Sure, strings in PHP are raw byte arrays for all intents and purposes. It doesn't matter how you obtained that string. If you have a UTF-16 string obtained with any of the methods demonstrated above, including by hardcoding it in UTF-16 into the source code, you have a UTF-16 encoded string and you can put that through any and all string functions that know how to deal with it.
So my doubt is, is it true that string literals in PHP can only be
encoded in an encoding which is a compatible superset of ASCII, such
as UTF-8 or ISO-8859-1 and not in an encoding which is not a
compatible superset of ASCII?
It's not true.
Is it possible to encode string literals in PHP in some non-ASCII
compatible encoding like UTF-16, UTF-32 or some other such non-ASCII
compatible encoding? If yes then will the strings literals encoded in
such one of the non-ASCII compatible encoding work with mb_string_*
functions? If no, then what's the reason?
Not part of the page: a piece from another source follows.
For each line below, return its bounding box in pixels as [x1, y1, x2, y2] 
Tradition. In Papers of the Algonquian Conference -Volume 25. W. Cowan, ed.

As #deceze says, You can easily convert the string to encoding you want via mb_convert_encoding or iconv.
From the Details of string type in PHP Manual, String will be encoded in whatever fashion it is encoded in the script file. PHP built with Zend Multibyte support and mbstring extension can parse and run PHP files that have encoded in non-ASCII compatible encoding like UTF-16, See tests in Zend/multibyte.
Zend/tests/multibyte/multibyte_encoding_003.phpt is demonstrated for running sources with UTF-16 LE encoding that output Hello World correctly.
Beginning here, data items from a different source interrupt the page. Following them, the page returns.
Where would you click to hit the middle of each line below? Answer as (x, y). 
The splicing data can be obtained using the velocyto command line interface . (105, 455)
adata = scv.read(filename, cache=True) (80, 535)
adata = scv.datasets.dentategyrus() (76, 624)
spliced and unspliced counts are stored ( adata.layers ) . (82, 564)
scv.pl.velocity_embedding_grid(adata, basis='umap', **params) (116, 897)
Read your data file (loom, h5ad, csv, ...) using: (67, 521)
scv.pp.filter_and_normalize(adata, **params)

Zend/tests/multibyte/multibyte_encoding_003.phpt
--TEST--
Zend Multibyte and UTF-16 BOM
--SKIPIF--
<?php
if (!in_array("zend.detect_unicode", array_keys(ini_get_all()))) {
die("skip Requires configure --enable-zend-multibyte option");
}
if (!extension_loaded("mbstring")) {
die("skip Requires mbstring extension");
}
?>
--INI--
zend.multibyte=1
mbstring.internal_encoding=iso-8859-1
--FILE--
<?php
print "Hello World\n";
?>
===DONE===
--EXPECT--
Hello World
===DONE===
$ run-tests.php --keep-php --show-out --show-php Zend/tests/multibyte/multibyte_encoding_003.phpt
... skip some trivial message ...
Running selected tests.
TEST 1/1 [multibyte_encoding_003.phpt]
========TEST========
<?php
print "Hello World\n";
?>
===DONE===
========DONE========
========OUT========
Hello World
===DONE===
========DONE========
PASS Zend Multibyte and UTF-16 BOM [multibyte_encoding_003.phpt]
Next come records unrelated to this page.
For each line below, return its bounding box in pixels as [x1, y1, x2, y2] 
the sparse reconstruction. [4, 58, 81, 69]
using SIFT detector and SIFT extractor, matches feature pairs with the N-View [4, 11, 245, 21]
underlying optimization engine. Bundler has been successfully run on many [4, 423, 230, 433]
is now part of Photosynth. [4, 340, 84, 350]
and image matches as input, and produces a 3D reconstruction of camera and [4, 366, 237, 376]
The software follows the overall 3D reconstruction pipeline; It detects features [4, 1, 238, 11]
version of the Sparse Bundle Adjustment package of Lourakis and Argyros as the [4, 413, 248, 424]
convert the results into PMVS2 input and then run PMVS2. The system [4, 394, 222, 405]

=====================================================================
Number of tests : 1 1
Tests skipped : 0 ( 0.0%) --------
Tests warned : 0 ( 0.0%) ( 0.0%)
Tests failed : 0 ( 0.0%) ( 0.0%)
Expected fail : 0 ( 0.0%) ( 0.0%)
Tests passed : 1 (100.0%) (100.0%)
---------------------------------------------------------------------
Time taken : 0 seconds
=====================================================================
$ file multibyte_encoding_003.php
multibyte_encoding_003.php: PHP script text, Little-endian UTF-16 Unicode text
Another example is Zend/tests/multibyte/multibyte_encoding_004.phpt, It runs source which encoded with Shift JIS.
Zend/tests/multibyte/multibyte_encoding_004.phpt (Note: Some Japanese characters are not display correctly because of mixing encoding in one file and LC_MESSAGE is set to UTF-8)
--TEST--
test for mbstring script_encoding for flex unsafe encoding (Shift_JIS)
--SKIPIF--
<?php
if (!in_array("zend.detect_unicode", array_keys(ini_get_all()))) {
die("skip Requires configure --enable-zend-multibyte option");
}
if (!extension_loaded("mbstring")) {
die("skip Requires mbstring extension");
}
?>
--INI--
zend.multibyte=1
zend.script_encoding=Shift_JIS
mbstring.internal_encoding=Shift_JIS
--FILE--
<?php
function \\\($)
{
echo $;
}
\\\("h~t#\");
?>
--EXPECT--
h~t#\
$ run-tests.php --keep-php --show-out --show-php
./multibyte_encoding_004.phpt
... skip some trivial message ...
Running selected tests.
TEST 1/1 [multibyte_encoding_004.phpt]
========TEST========
<?php
function \\\($)
{
echo $;
}
\\\("h~t#\");
?>
========DONE========
========OUT========
h~t#\
========DONE========
PASS test for mbstring script_encoding for flex unsafe encoding (Shift_JIS) [multibyte_encoding_004.phpt]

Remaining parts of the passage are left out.